Brief: Please quote exactly the lines below from the line containing "Customize Reject All Accept All" to the line containing "capable de s’adapter", both lines included, and nothing else.

Data section:
# # #
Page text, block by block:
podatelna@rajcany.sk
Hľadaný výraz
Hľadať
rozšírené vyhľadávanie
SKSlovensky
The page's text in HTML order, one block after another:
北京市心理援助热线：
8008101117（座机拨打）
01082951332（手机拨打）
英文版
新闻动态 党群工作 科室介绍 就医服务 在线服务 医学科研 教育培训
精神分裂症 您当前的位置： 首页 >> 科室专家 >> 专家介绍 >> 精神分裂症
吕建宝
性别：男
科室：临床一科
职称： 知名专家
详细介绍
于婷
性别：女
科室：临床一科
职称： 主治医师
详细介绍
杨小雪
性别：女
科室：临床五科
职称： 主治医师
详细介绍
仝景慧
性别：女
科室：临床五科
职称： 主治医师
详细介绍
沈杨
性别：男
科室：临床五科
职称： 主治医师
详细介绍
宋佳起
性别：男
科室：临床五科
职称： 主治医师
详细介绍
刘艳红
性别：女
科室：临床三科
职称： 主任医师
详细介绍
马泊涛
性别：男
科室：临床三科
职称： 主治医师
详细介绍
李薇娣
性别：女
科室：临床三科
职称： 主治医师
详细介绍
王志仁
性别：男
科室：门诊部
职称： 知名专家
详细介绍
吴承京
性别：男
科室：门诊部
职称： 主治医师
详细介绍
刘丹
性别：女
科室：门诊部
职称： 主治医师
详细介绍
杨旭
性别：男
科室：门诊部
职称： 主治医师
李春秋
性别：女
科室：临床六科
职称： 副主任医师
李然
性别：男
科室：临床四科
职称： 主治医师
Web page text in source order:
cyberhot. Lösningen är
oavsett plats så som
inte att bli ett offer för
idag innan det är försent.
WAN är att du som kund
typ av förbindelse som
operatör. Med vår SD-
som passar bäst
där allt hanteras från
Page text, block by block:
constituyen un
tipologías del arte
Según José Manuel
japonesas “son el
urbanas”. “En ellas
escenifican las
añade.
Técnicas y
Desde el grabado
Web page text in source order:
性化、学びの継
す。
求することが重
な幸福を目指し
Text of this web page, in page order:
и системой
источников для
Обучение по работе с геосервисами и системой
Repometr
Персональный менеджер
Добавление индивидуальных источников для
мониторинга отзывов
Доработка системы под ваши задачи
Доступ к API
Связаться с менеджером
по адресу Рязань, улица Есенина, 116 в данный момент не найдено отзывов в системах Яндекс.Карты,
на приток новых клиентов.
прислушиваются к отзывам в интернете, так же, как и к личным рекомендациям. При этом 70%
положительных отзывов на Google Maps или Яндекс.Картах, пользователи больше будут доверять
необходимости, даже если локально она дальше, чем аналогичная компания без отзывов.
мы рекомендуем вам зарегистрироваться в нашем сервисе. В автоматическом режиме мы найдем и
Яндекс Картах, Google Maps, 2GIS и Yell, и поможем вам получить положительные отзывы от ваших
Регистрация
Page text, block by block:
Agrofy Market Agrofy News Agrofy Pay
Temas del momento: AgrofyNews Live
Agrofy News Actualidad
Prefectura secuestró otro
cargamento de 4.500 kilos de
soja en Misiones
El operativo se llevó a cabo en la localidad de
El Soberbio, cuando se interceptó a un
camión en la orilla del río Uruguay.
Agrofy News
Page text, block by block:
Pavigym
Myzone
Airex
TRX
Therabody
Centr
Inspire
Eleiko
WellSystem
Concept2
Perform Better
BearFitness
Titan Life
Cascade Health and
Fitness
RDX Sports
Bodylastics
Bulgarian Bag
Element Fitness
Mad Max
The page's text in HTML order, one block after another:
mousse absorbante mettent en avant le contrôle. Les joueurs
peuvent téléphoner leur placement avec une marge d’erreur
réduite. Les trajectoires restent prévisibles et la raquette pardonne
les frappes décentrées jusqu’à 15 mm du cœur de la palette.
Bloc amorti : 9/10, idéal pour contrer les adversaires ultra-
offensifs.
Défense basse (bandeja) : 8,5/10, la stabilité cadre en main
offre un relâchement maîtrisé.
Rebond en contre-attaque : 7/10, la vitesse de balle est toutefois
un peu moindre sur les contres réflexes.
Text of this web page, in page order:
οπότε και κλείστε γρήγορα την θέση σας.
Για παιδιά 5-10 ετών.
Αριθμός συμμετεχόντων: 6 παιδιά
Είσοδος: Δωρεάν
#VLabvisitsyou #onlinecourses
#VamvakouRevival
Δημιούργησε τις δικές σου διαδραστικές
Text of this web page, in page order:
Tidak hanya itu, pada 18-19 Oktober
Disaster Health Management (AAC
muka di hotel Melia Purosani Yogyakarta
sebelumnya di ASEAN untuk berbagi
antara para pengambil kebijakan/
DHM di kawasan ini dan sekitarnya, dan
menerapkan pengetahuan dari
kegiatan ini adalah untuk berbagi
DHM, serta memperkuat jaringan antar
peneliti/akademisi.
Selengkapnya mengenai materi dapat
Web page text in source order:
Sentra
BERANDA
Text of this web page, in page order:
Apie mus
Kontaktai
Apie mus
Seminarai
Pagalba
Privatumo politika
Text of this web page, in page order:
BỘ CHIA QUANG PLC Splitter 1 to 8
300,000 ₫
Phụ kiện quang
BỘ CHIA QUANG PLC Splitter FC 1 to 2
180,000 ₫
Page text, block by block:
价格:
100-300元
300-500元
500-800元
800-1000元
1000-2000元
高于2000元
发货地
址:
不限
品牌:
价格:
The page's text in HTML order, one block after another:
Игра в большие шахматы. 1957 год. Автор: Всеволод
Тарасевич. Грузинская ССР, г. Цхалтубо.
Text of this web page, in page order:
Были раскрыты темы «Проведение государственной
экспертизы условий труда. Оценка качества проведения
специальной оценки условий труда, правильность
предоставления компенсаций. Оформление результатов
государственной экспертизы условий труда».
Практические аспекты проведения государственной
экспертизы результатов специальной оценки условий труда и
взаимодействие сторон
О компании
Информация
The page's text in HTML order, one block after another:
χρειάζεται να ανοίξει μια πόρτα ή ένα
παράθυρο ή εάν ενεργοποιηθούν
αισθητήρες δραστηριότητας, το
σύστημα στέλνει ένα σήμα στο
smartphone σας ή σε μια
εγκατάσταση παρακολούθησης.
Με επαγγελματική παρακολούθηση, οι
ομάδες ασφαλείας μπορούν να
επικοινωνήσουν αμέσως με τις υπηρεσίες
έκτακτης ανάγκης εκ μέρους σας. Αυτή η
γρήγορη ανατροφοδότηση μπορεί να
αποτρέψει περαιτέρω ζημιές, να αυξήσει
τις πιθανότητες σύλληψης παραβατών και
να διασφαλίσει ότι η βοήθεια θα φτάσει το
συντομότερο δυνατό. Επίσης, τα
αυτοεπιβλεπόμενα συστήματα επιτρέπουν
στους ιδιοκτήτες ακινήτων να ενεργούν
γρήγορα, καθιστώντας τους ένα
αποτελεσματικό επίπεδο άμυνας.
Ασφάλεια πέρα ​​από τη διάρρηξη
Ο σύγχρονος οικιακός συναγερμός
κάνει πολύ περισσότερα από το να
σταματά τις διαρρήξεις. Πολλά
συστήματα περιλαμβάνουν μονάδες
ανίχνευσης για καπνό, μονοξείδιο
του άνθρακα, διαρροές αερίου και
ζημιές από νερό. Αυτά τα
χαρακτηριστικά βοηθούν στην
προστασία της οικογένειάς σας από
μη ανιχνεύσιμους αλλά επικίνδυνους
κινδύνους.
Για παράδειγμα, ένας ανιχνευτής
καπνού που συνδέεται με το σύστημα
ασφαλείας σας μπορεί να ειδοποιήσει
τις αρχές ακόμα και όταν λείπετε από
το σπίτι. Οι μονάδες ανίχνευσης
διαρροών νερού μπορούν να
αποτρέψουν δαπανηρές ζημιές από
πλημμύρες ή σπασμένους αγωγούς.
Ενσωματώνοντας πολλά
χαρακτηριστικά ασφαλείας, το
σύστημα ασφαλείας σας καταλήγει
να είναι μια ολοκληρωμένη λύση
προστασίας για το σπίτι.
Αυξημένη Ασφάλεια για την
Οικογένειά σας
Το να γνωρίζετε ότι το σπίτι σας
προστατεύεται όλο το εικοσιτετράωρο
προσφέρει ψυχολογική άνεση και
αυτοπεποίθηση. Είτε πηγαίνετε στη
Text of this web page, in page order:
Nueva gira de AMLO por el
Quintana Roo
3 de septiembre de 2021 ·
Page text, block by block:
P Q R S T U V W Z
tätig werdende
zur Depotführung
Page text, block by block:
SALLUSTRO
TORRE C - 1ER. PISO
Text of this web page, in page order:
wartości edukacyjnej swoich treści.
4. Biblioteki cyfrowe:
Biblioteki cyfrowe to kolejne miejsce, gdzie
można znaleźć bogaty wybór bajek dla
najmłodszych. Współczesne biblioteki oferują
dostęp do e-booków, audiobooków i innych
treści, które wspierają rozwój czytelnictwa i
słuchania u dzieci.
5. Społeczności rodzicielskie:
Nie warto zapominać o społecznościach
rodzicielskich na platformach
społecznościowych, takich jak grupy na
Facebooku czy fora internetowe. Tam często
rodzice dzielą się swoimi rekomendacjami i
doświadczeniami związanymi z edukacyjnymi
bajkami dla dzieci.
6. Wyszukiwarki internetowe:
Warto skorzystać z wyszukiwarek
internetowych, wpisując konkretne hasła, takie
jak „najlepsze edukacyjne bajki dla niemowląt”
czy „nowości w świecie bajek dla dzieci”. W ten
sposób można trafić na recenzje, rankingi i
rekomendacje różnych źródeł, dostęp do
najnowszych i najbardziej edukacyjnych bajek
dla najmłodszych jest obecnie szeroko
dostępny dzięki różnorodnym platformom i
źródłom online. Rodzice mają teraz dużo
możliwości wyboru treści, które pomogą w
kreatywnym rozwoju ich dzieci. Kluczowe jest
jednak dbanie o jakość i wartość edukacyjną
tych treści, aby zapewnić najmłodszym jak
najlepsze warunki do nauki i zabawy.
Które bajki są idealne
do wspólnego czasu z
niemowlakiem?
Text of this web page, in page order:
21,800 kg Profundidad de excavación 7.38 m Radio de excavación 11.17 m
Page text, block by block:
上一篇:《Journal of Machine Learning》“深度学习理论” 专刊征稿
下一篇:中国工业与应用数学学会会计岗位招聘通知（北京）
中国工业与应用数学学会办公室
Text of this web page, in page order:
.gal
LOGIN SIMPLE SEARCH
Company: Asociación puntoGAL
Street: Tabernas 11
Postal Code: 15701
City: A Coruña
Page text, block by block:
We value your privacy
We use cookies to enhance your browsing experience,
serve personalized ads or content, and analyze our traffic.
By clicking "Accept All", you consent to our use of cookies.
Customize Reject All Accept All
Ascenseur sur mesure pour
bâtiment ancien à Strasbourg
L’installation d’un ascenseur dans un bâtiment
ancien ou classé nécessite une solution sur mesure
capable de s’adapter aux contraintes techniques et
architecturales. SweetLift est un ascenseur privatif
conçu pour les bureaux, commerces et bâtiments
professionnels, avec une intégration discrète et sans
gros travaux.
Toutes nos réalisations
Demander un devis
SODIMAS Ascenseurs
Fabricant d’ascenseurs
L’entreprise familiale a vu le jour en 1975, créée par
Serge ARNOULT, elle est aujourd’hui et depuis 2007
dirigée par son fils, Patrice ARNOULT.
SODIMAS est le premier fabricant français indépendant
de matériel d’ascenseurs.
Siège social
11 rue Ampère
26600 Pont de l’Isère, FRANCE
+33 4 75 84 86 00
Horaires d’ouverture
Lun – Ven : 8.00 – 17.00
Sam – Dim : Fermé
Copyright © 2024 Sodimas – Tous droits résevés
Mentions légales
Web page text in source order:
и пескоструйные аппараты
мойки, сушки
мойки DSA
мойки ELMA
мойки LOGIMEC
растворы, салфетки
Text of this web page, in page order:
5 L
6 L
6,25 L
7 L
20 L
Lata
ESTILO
# # #
Solution to this exercise:
Customize Reject All Accept All
Ascenseur sur mesure pour
bâtiment ancien à Strasbourg
L’installation d’un ascenseur dans un bâtiment
ancien ou classé nécessite une solution sur mesure
capable de s’adapter aux contraintes techniques et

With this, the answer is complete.